In [1]:
# Import Splinter and BeautifulSoup
from splinter import Browser
from bs4 import BeautifulSoup
from webdriver_manager.chrome import ChromeDriverManager
import pandas as pd
import time

In [2]:
# Create empty dataframe
zillow_df = pd.DataFrame(columns = ["SITE_ADDRE", "LINK", "BEDS", "BATH", "SQFT", "PARKING", "WALK_SCORE", "TRANSIT_SCORE", "BIKE_SCORE", "SCHOOL_1_NAME", "SCHOOL_1_SCORE", "SCHOOL_2_NAME", "SCHOOL_2_SCORE", "SCHOOL_3_NAME", "SCHOOL_3_SCORE"])
address_df = pd.DataFrame(columns = ["ADDRESS"])

In [3]:
# Add addresses from Wake County dataset to zillow_df
wake_df = pd.read_csv("resources/WAKE_COUNTY_HOUSING_DATA.csv")

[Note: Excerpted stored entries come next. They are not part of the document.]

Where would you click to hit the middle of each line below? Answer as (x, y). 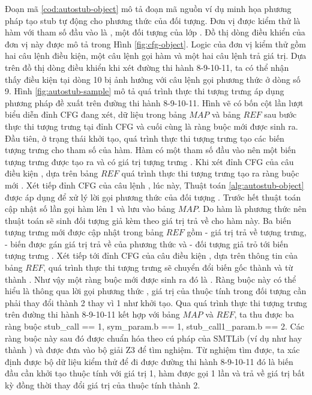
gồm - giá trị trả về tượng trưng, (247, 232)
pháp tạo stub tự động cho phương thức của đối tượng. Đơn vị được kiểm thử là (153, 20)
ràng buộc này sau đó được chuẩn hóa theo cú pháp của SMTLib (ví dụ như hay (154, 338)
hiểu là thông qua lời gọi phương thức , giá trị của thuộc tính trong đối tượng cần (156, 291)
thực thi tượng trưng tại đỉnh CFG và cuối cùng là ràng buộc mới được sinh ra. (151, 126)
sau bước (280, 114)
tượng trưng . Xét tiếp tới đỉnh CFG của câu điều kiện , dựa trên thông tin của (151, 255)
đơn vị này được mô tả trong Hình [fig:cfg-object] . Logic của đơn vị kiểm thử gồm (155, 44)

address_df["ADDRESS"] = wake_df["SITE_ADDRE"].astype(str) + " " + wake_df["CITY"].fillna("")
address_df.ADDRESS = address_df.ADDRESS.str.replace('  ', ' ')

In [4]:
# Create subset of data with first 14,000 rows (full dataset is ~360,000 rows)
address_df_part = address_df.iloc[:14000, :]
address_df_part

Unnamed: 0,ADDRESS
0,2457 BERTIE DR RALEIGH
1,2848 PROVIDENCE RD RALEIGH
2,409 S LAKESIDE DR RALEIGH
3,540 MARSHBURN RD WENDELL
4,1612 BENNETT ST RALEIGH
...,...
13995,1217 POPLAR AVE GARNER
13996,10326 BOYCE RD CREEDMOOR
13997,401 JONES FRANKLIN RD RALEIGH
13998,716 KIMBROUGH ST RALEIGH


In [5]:
# Set up browser
executable_path = {'executable_path': ChromeDriverManager().install()}

[WDM] - Downloading: 100%|████████████████████████████████████████████████████████| 6.81M/6.81M [00:00<00:00, 15.8MB/s]


In [6]:
# Loop through all address_df addresses
for house in range(len(address_df_part)):
    
    # Start remote browser
    browser = Browser('chrome', **executable_path, headless=False)
    
    # Find and search the current address
    address_to_search = address_df_part.iloc[house].to_string(index=False, header=False)
    address_to_search = address_to_search.replace("  ", " ")
    address_url = address_to_search.replace(" ", "-").lower()
    url = "https://www.zillow.com/homes/" + address_url
    browser.visit(url)
    
    # Wait 3 seconds for browser to load
    time.sleep(3)
    
    # Load html and soup using LXML parser
    html = browser.html
    soup = BeautifulSoup(html, "lxml")
    soup2 = soup.find(id="detail-container-column")
    
    # Try to take in data; if not found, "none"
    try:
        beds = soup2.find("div", {"data-testid": "property-card-beds"}).text
        bath = soup2.find("div", {"data-testid": "property-card-baths"}).text
        sqft = soup2.find("div", {"data-testid": "property-card-property-size"}).find("strong").text
        features_list = soup2.find_all("span", {"class": "Text-c11n-8-84-0__sc-aiai24-0 dpf__sc-2arhs5-3 qxgaF kOlNqB"})
        walk = soup2.find("a", {"aria-describedby": "walk-score-text"}).text
        transit = soup2.find("a", {"aria-describedby": "transit-score-text"}).text
        bike = soup2.find("a", {"aria-describedby": "bike-score-text"}).text
        school_names = soup2.findAll("div", {"class": "hdp__sc-12m9m4o-2 htLBjq"})
        school_scores = soup2.findAll("div", {"class": "hdp__sc-12m9m4o-1 dDDZBk"})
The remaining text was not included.